One of me in my PINK shirt, with like a 16-17"....we caught a buttload this size.









Joe_joe with a nice one:









The Dagga with one..I just like the raft and the river in the background...and the reflection in the glasses of me taking the pic:


----------



## StuckAtHome (Apr 29, 2004)

I haven't downloaded mine from the camera yet, jeesh....

I'll get to it tonight or tomorrow. Like Andy told me in PA, fishing was so good I stopped taking pics of any fish, threw a 19.5" back so I could get another. We even got a see a bikini hatch on our float Andy.

Stuck


----------



## SPEAKSUP (Feb 19, 2009)

Fishing spots are going to get out to the slob fishermen no matter what. 

Someones friend was fishing went down a trail and hit this spot produced good fish. 

It don't even have to be on a board cause someone is going to share. People taking it to serious. 

Want to do something about it. I know I have gotten into multiple confrontations yelling at guys and kids to pick their thrash up. I have picked countless chicken liver containers up. 

Gotten into a fight with a guy at a private pond. We pulled up and he was throwing tires into the water. Take a stand and quit being so passive. 

Tell people to quit taking fish. Like when I was at Home Stead park a couple of days ago. Dan caught a nice 3.2 lb. Bass which is decent coming out of there. Asian guy comes over and asked if he could keep it. 

NO need to take a stand see someone thrashing call the cops or ODNR. I know Ive called Plain City cops and Marysville cops for kids drinking and tearing up spots. 

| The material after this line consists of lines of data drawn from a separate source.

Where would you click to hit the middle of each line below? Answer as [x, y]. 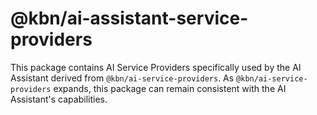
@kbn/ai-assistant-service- [129, 18]
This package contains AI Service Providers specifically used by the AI [156, 67]
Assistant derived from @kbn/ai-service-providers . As [122, 78]
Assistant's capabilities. [59, 99]
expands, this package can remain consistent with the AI [170, 88]
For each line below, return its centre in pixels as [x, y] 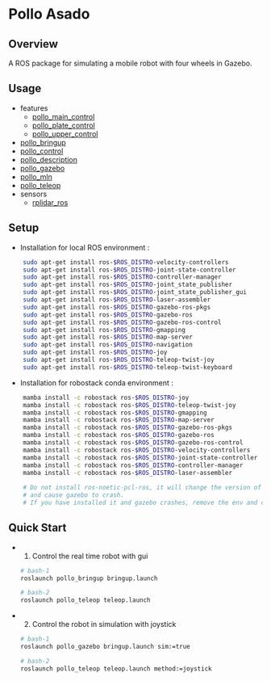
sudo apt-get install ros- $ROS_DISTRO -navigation [108, 345]
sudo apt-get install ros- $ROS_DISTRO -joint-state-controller [129, 270]
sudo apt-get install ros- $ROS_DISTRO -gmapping [104, 330]
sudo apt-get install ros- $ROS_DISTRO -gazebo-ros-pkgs [117, 307]
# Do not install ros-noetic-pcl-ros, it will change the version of [142, 488]
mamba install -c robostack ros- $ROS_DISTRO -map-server [119, 420]
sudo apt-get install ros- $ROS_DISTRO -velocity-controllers [126, 262]
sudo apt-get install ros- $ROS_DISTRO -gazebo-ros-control [122, 322]
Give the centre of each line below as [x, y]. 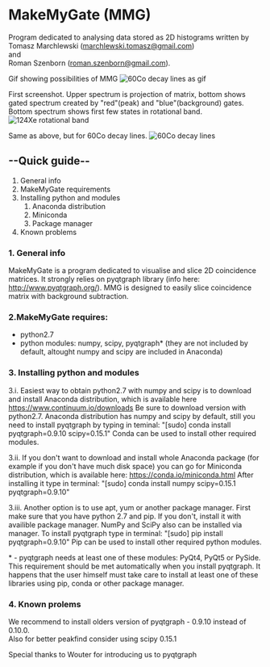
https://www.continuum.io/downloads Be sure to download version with [127, 407]
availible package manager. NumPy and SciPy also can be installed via [125, 524]
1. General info [37, 253]
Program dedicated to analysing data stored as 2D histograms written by [129, 37]
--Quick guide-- [49, 161]
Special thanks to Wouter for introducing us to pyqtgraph [103, 654]
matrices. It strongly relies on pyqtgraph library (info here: [104, 279]
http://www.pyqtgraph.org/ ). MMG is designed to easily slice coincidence [130, 287]
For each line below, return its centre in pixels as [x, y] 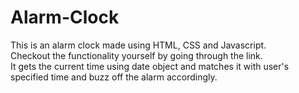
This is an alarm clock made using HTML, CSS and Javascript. [138, 45]
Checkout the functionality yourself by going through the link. [136, 55]
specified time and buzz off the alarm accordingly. [114, 77]
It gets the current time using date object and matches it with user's [150, 66]
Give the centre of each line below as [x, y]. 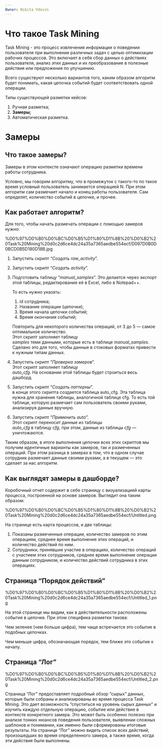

Be Active not Passive and teach fellow anglers to Respect the land.


----------



## TightLine (Apr 15, 2004)

KDOG1976 said:


> Unlike alot of people on here I am going to post when i find a great spot. I realize that might mean more fishing pressure and people, but at the same time I would love to know good spots from other fisherman so i am paying it forward. I now LOVE howard rd. I went there last night from 8-11PM. Caught 2 dozen crappie, half were 10-11 inch keepers. Caught three 3-6 pound flatheads, a couple largemouth i threw back, and an 18inch fishohio White bass. All in all very successful. There were 2 other guys close by and they both caught a few decent cats too.


I strongly agree with those who are willing to share a hole by PM but never on the main. I understand and appreciate your generosity up to the point that the next hole you decide to blow up maybe one of MY honey holes!
Don't get me wrong, like most I'll help anyone I can out, even though it bites me in the butt half the time.
One of the worst feelings in the world for me is to show someone a great spot off the beaten path, what to use, how and even why. Then a few days or weeks later you finally break free of the grind and heading to your great spot, only to get there and find your student and six of his best friends elbow to elbow... He did say "thanks"..for what it's worth.


----------



## Chef (Aug 28, 2008)

My friend just gave me his trout honey hole info. 
Lat: 39.02875232357484
Long: 141.1025619506836
He said "No need to say thanks, have fun and good luck". He convinced me that trout over there are popping baits like candy .


----------



## JamesT (Jul 22, 2005)

Chef said:


> My friend just gave me his trout honey hole info.
> Lat: 39.02875232357484
> Long: 141.1025619506836
> He said "No need to say thanks, have fun and good luck". He convinced me that trout over there are popping baits like candy .


this reminds me of when GPS Savvvy Guy was trying to sell his GPS honeyholes for $5 each. What a dufus.


----------



## andyman (Jul 12, 2005)

SPEAKSUP said:


> Fishing spots are going to get out to the slob fishermen no matter what.
> 
> Someones friend was fishing went down a trail and hit this spot produced good fish.
> 
> ...


Who are you speaking to?

MAYBE spots will get out to slob fisherman no matter what, but CERTAINLY broadcasting it on a Ohio fishing site with 3,000+ visitors will get the word out ...and quickly.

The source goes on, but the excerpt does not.